#### WHAT YOU NEED TO DO:
Scan the records below for the line with "齐、短语（规则）表和目标语言模型等等，因为所有的信息（如 [12, 307, 209, 318]" and the line with "观测到的现象。 [19, 185, 69, 196]". Repeat those two lines and every line between them exactly, and nothing else.
(RAW DATA begins)
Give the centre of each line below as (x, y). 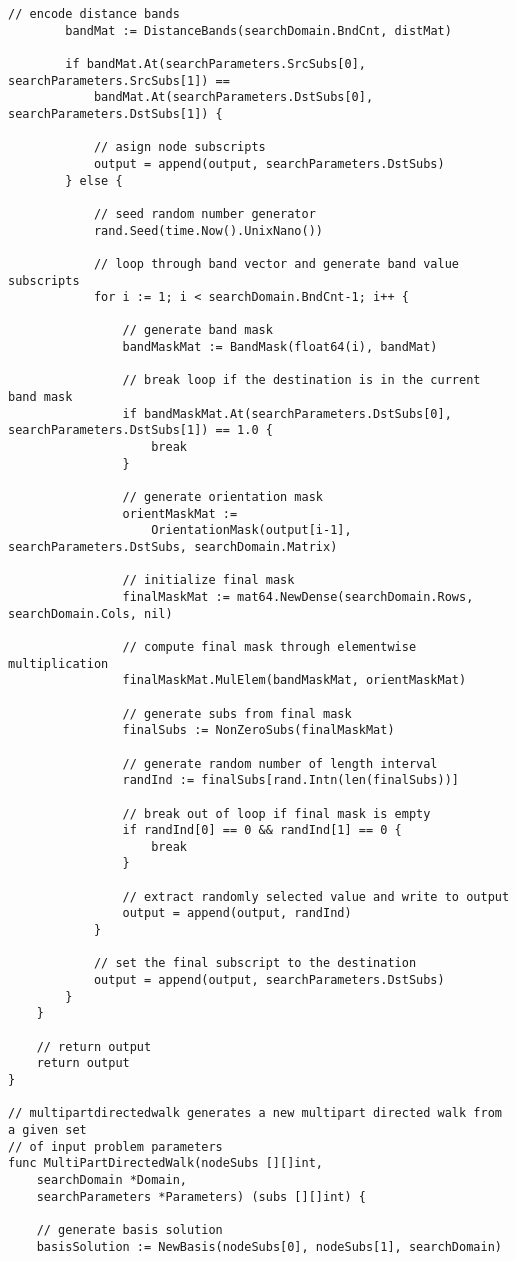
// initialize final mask (208, 580)
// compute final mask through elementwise (269, 646)
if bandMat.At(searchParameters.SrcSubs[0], (215, 63)
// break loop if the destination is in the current (301, 380)
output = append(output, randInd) (237, 913)
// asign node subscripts (179, 147)
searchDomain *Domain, (111, 1179)
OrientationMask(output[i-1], (251, 530)
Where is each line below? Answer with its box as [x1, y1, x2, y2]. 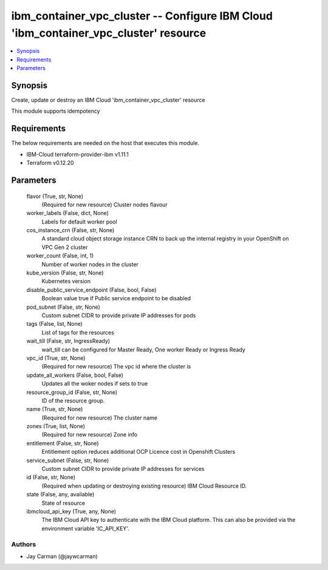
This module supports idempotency [11, 107, 100, 115]
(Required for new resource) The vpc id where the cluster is [41, 363, 191, 370]
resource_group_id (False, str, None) [26, 389, 118, 396]
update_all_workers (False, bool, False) [26, 371, 124, 379]
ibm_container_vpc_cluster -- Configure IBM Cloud [11, 9, 273, 23]
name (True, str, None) [26, 406, 83, 413]
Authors [11, 540, 36, 548]
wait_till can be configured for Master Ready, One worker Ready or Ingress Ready [41, 346, 245, 353]
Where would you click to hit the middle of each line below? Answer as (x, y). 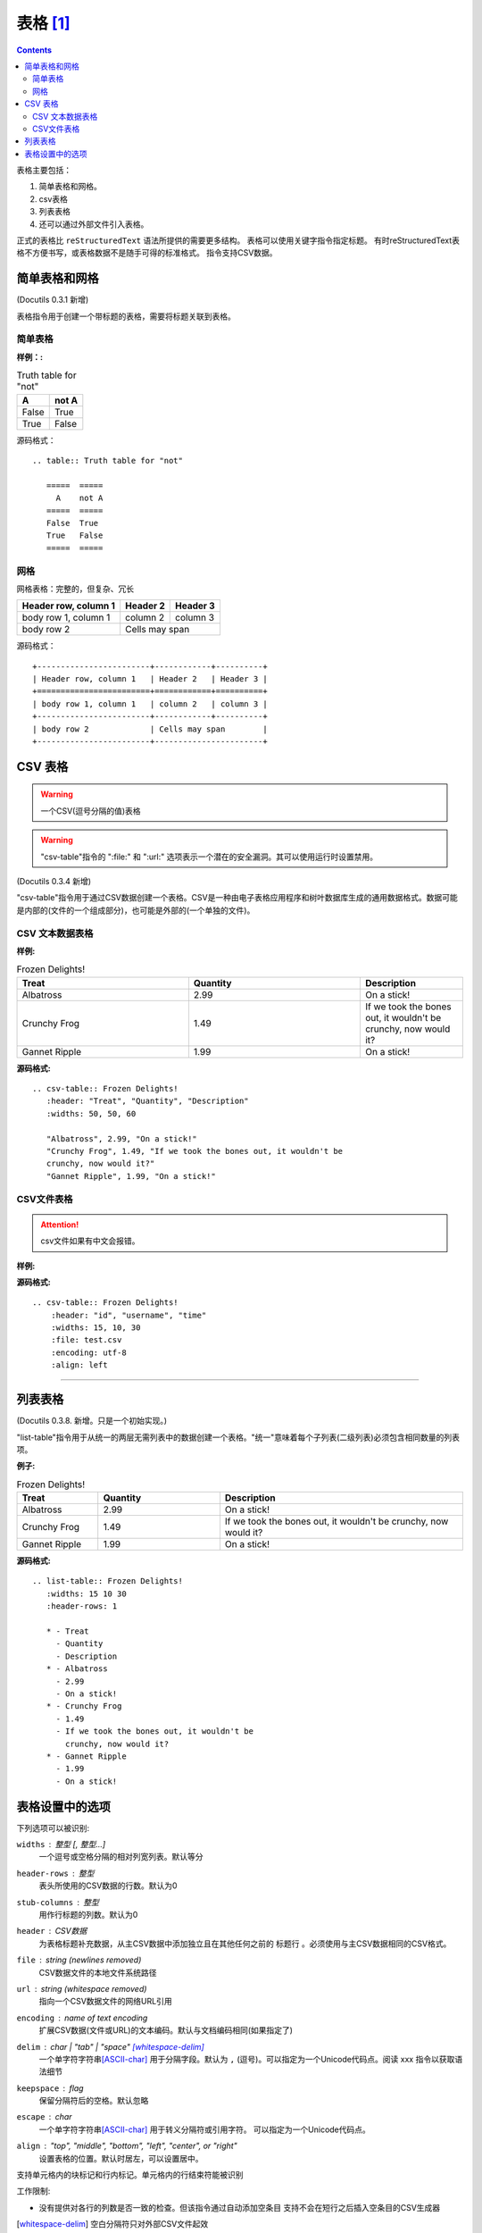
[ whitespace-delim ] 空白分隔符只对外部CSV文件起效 (112, 2224)
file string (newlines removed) (79, 1960)
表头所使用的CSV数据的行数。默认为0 (108, 1886)
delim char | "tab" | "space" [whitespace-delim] (110, 2046)
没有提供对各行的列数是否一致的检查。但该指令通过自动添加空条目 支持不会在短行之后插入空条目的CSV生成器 (240, 2207)
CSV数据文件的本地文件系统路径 (98, 1972)
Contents (34, 50)
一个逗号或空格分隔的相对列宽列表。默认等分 (121, 1857)
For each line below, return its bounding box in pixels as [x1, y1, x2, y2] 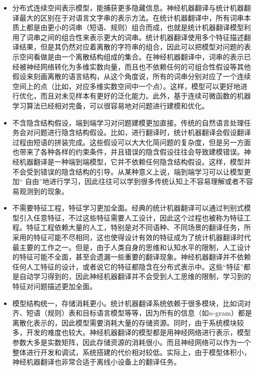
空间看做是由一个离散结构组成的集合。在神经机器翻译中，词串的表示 [19, 51, 244, 61]
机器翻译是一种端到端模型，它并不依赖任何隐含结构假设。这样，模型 [19, 156, 244, 166]
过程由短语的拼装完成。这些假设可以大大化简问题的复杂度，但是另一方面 [12, 136, 251, 147]
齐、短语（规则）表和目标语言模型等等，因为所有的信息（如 [12, 307, 209, 318]
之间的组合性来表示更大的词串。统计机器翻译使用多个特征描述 [40, 31, 244, 42]
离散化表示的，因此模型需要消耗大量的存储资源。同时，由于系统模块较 [12, 317, 244, 327]
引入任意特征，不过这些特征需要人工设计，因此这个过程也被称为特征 [19, 212, 244, 222]
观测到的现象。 [19, 185, 69, 196]
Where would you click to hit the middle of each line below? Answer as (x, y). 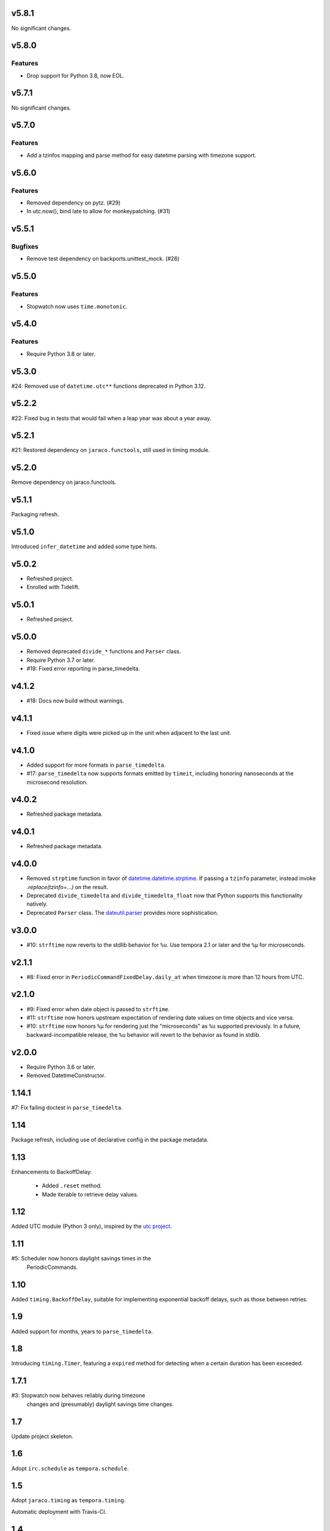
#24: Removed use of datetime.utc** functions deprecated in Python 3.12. (108, 386)
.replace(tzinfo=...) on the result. (68, 887)
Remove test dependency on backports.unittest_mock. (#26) (103, 259)
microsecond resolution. (57, 782)
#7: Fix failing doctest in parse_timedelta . (67, 1107)
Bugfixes (25, 247)
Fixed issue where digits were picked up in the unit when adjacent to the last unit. (129, 732)
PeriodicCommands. (52, 1267)
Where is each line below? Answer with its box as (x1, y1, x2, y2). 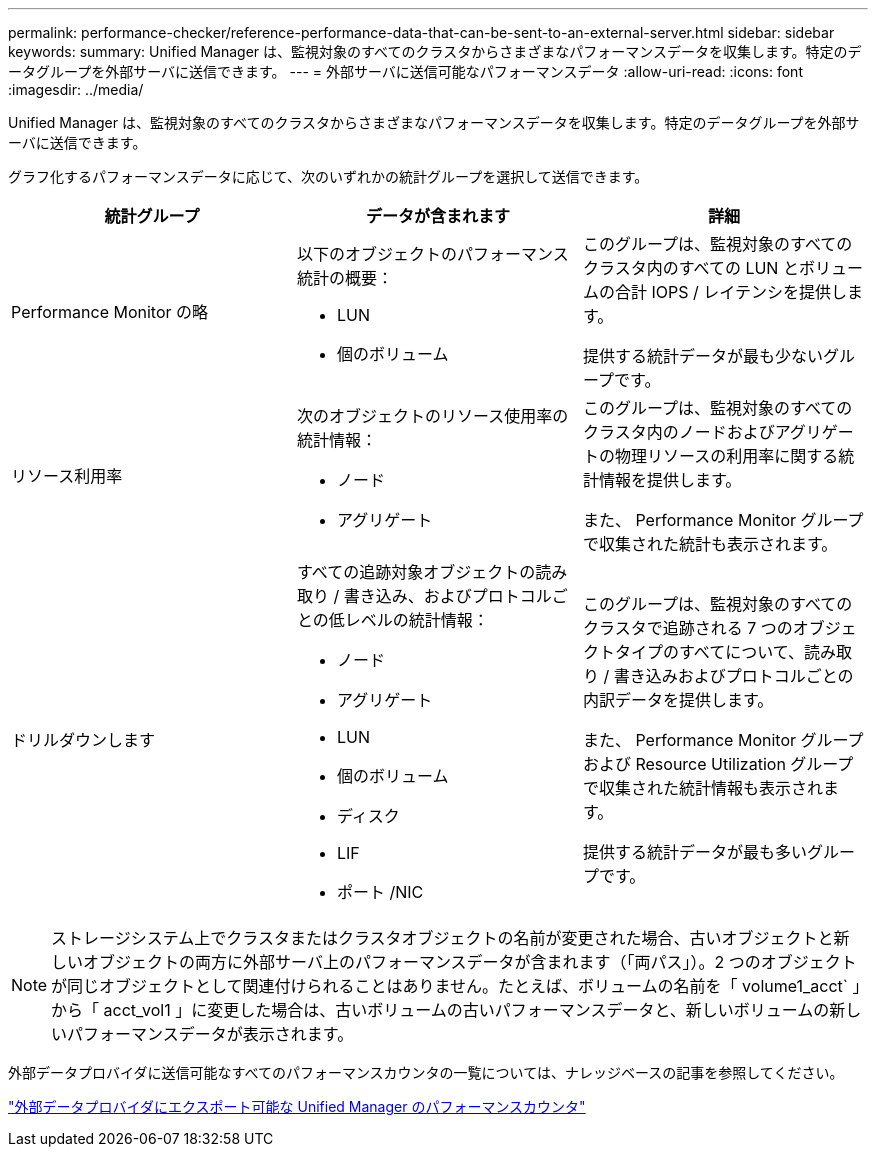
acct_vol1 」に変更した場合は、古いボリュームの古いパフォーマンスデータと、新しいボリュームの (103, 1000, 830, 1020)
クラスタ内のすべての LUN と (582, 258, 799, 278)
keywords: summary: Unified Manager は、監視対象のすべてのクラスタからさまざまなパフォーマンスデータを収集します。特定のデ (8, 43, 862, 60)
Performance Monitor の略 (11, 302, 209, 322)
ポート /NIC (336, 882, 424, 902)
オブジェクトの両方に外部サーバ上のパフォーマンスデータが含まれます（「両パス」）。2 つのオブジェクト (83, 952, 857, 972)
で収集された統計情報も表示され (582, 778, 823, 798)
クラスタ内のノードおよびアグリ (582, 422, 822, 442)
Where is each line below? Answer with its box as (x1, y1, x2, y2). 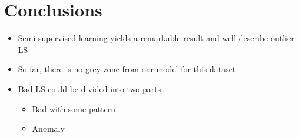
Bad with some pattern (32, 102, 116, 115)
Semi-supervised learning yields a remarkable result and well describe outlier (18, 32, 294, 44)
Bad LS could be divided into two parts (18, 82, 161, 95)
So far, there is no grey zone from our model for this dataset (18, 63, 236, 75)
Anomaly (32, 122, 65, 134)
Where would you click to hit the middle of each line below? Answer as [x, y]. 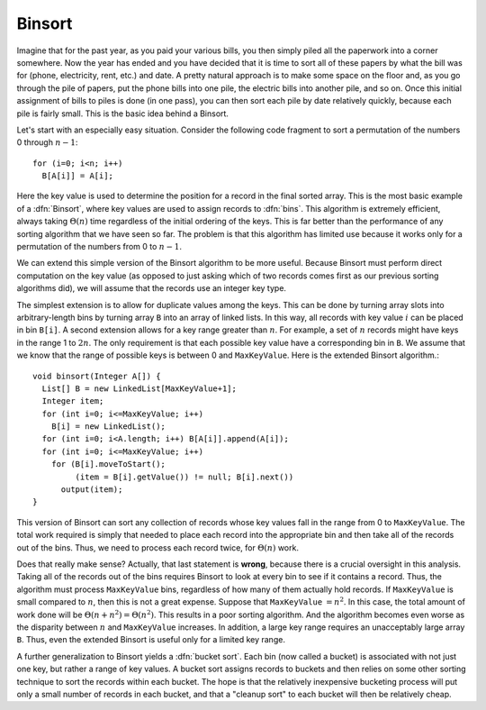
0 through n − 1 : [47, 142]
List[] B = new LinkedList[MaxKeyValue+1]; [139, 388]
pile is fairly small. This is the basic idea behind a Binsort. [123, 114]
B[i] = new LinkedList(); [108, 427]
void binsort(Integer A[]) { [97, 376]
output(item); [92, 490]
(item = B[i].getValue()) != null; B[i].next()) [184, 477]
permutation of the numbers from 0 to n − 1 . [99, 247]
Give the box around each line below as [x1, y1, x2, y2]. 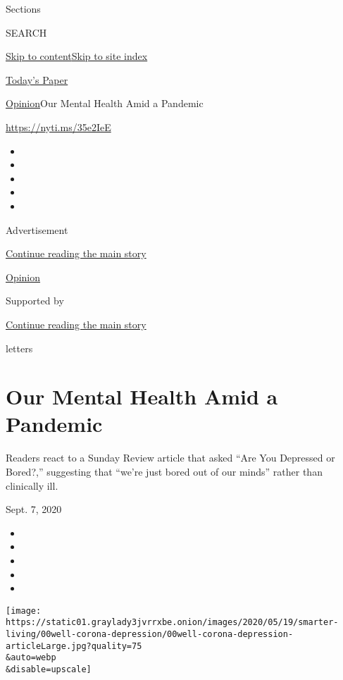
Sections [6, 1, 41, 16]
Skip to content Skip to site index [6, 49, 148, 63]
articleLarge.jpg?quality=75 [6, 641, 142, 651]
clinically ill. [6, 478, 58, 493]
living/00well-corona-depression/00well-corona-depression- [6, 629, 294, 640]
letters [6, 340, 33, 355]
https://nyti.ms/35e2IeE [6, 119, 111, 134]
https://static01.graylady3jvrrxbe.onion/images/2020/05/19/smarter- [6, 617, 339, 628]
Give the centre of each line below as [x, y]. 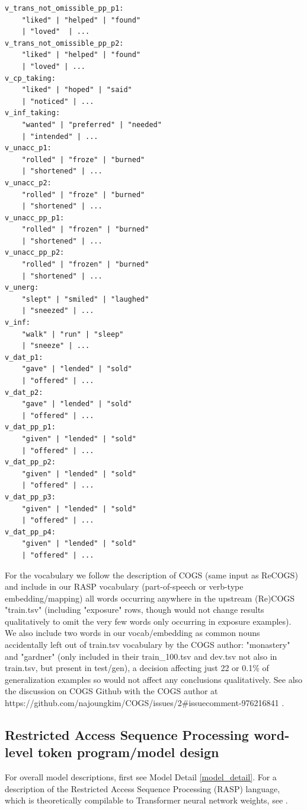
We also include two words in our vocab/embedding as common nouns [132, 633]
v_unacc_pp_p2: [35, 253]
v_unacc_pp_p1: [35, 218]
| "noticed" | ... [58, 101]
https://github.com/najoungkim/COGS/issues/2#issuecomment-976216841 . [145, 703]
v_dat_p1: [24, 357]
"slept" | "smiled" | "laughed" [85, 299]
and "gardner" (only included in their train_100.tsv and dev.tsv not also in [141, 656]
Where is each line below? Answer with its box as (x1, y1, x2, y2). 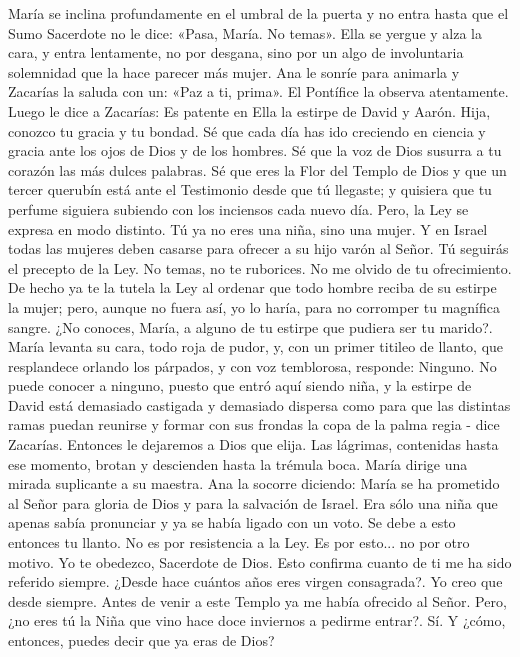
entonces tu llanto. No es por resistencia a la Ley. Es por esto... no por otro (8, 532, 470, 553)
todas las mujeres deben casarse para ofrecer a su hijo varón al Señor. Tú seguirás (8, 238, 509, 259)
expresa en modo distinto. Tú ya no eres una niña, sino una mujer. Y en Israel (8, 218, 488, 239)
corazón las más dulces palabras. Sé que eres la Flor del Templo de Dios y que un (8, 159, 507, 180)
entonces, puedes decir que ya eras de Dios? (8, 630, 275, 650)
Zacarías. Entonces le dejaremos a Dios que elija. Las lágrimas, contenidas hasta (8, 434, 499, 455)
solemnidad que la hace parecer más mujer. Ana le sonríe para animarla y (8, 61, 460, 82)
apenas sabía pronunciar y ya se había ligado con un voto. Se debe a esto (8, 512, 456, 533)
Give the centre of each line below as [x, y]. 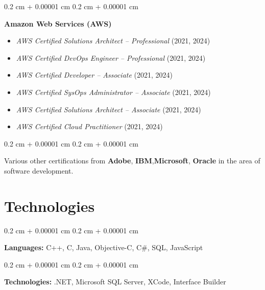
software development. [39, 170]
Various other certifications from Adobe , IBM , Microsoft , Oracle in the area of [132, 161]
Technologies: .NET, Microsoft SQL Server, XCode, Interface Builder [115, 282]
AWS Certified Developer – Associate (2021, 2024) [94, 75]
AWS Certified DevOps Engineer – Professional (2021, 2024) [111, 57]
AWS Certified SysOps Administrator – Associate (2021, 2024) [113, 92]
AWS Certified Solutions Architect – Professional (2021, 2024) [113, 41]
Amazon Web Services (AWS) [58, 23]
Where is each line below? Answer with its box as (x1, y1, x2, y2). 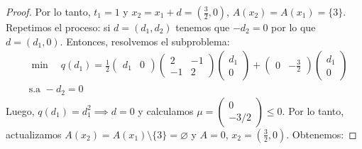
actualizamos (6, 126, 62, 141)
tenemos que (175, 20, 230, 34)
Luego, (6, 103, 35, 118)
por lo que (271, 20, 316, 34)
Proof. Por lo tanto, (6, 4, 91, 18)
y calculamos (138, 103, 194, 118)
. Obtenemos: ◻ (286, 126, 357, 141)
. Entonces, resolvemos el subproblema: (60, 33, 230, 48)
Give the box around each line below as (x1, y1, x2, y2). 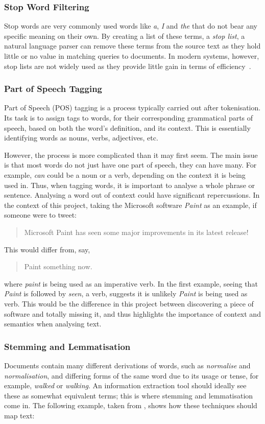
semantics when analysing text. (4, 318, 102, 329)
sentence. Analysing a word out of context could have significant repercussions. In (4, 190, 260, 200)
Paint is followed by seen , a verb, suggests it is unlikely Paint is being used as (4, 288, 248, 299)
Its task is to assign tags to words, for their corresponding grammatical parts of (4, 112, 253, 123)
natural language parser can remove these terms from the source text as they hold (4, 40, 261, 51)
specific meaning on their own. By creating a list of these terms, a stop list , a (4, 30, 245, 41)
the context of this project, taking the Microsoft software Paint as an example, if (4, 199, 257, 210)
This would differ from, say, (4, 244, 90, 254)
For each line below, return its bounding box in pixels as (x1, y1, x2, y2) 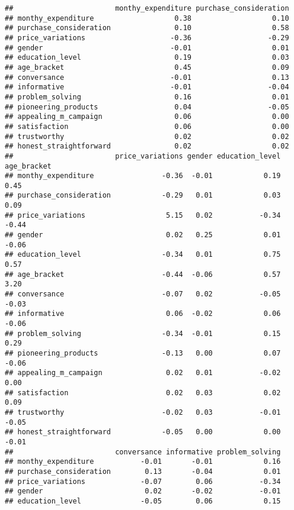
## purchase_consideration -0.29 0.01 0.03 (5, 191, 281, 200)
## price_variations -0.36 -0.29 (5, 33, 289, 42)
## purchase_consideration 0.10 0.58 (5, 24, 289, 33)
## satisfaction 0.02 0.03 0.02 (5, 388, 281, 397)
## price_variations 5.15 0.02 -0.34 (5, 211, 281, 220)
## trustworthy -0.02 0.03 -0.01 (5, 408, 281, 417)
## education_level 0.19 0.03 (5, 53, 289, 62)
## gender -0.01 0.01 (5, 43, 289, 52)
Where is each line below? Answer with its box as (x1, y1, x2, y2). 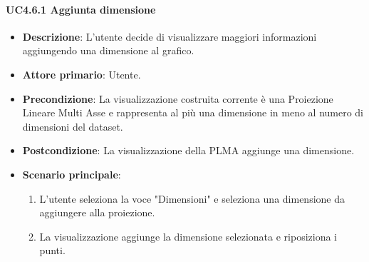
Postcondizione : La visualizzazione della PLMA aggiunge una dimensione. (22, 143, 355, 158)
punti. (39, 243, 66, 258)
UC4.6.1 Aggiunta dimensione (6, 1, 156, 16)
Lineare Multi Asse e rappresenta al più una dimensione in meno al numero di (22, 105, 364, 120)
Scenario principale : (22, 166, 121, 181)
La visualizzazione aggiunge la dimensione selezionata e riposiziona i (39, 228, 338, 243)
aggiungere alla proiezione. (39, 205, 155, 220)
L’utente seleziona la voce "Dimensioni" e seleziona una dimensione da (39, 191, 345, 206)
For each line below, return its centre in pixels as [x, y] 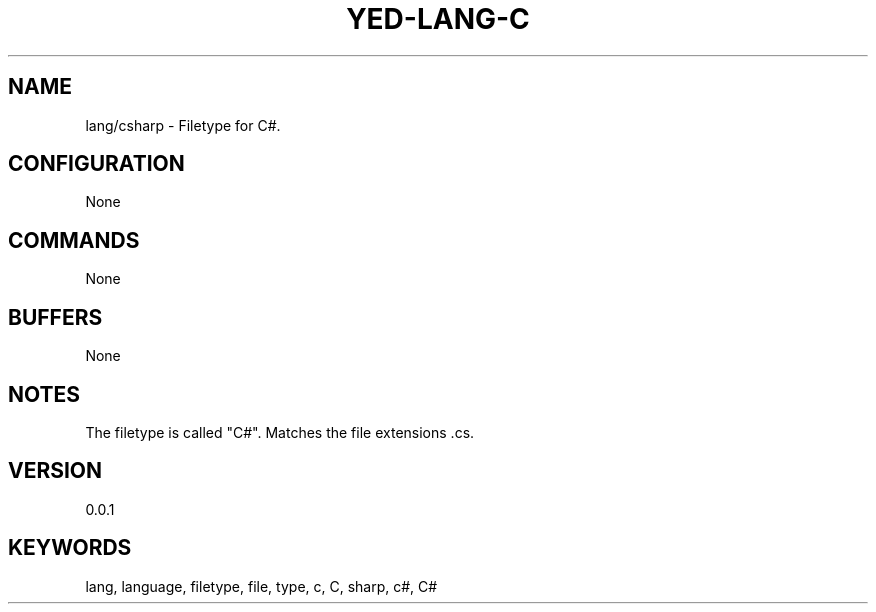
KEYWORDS [70, 548]
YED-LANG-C [438, 19]
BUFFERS [55, 317]
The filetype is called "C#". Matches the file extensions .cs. [280, 432]
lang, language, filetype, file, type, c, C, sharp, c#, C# [261, 586]
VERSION [55, 471]
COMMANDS [74, 240]
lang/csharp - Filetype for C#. [183, 125]
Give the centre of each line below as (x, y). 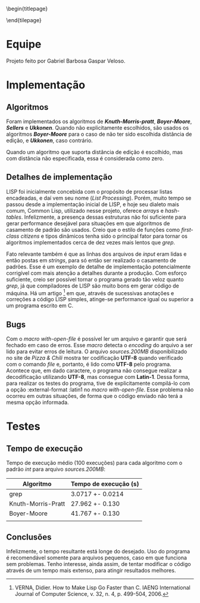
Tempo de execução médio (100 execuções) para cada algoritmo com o (94, 463)
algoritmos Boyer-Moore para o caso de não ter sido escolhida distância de (99, 134)
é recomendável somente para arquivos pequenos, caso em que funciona (97, 558)
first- (187, 229)
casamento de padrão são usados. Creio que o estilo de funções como (93, 229)
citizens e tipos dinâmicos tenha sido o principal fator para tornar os (104, 236)
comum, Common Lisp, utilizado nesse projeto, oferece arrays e (85, 210)
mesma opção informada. (38, 402)
(RAW DATA ends)
#### REPLY:
齐、短语（规则）表和目标语言模型等等，因为所有的信息（如 [12, 307, 209, 318]
之间的组合性来表示更大的词串。统计机器翻译使用多个特征描述 [40, 31, 244, 42]
离散化表示的，因此模型需要消耗大量的存储资源。同时，由于系统模块较 [12, 317, 244, 327]
引入任意特征，不过这些特征需要人工设计，因此这个过程也被称为特征 [19, 212, 244, 222]
观测到的现象。 [19, 185, 69, 196]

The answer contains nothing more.